The program, which is overseen by the state Department of Cultural Affairs and the governor-appointed Cultural Properties Review Committee, got its start when Santa Fe real estate agent Patricia French and some like-minded women decided they wanted to highlight the role of women in the state. French pitched the historic markers idea, according to an El Palacio magazine article.
They and others petitioned the late Gov. Bill Richardson for funding to get the marker program going in 2006. The state Department of Transportation became the fiscal agent and was responsible for setting up the markers around the state starting in 2007. One requirement of the program is the women being honored must be deceased.
Santa Fe is home to a number of these markers. One honoring aviatrix Katherine Stinson Otero, known as the “Flying Schoolgirl,” stands near the the Santa Fe Regional Airport. Another stands on the west side of the state Capitol, honoring the late Legislative Council Service pioneers Inez Bushner Gill and Maralyn Budke.
The La Bajada rest stop off of Interstate 25 south of Santa Fe sports five of the markers — a veritable roadside feast for the eyes of any historian wanting a brief introduction to the likes of Maria Gertrudis Barceló (aka Doña Tules), the first Sisters of Charity, Mary Cabot Wheelwright of the Wheelwright Museum of American Indian fame and others.
If HB 82 comes out of the session as a success story — it’s possible the funding requested in the bill could be slipped into the state’s operating budget — some of it could go toward spotlighting the markers more, said Lisa Nordstrum, a Santa Fe Preparatory School history teacher who has built a curriculum around historic New Mexican women that was inspired by the marker program. She’s helping to work on a similar curriculum for the state’s public school system.

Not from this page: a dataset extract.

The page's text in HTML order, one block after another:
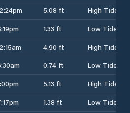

“I do think the majority of people drive by or walk by without noticing these markers and that’s something we’re looking at — increasing the profile based on the program website,” she said.
Calling herself “someone who does a U-turn to see a historical marker,” she said she hopes the program inspires people to conduct more research on their own about these women’s lives.
Meanwhile, there are a few more markers going up this year, said historian Matt Saionz of the DCA’s New Mexico Historic Preservation Division. Some will be put up along the Santa Fe River. Another, honoring yet another unsung heroine of our state, will go up somewhere on the state Capitol grounds after this year’s 30-day legislative session comes to an end, he said in an interview.
The one going on the Capitol grounds will honor Soledad Chávez Chacón, who was elected Secretary of State in 1922, becoming the first Hispanic woman to hold statewide office not just in New Mexico but the entire country.
Saionz said her marker is representative of the entire project, which showcases “not only the contributions of well-known women but also significant women in New Mexico’s history who are otherwise completely forgotten or unknown to our own residents or visiting passersby.
“I believe the program has been and will continue to be crucial in building a more complete and richer history of our state.”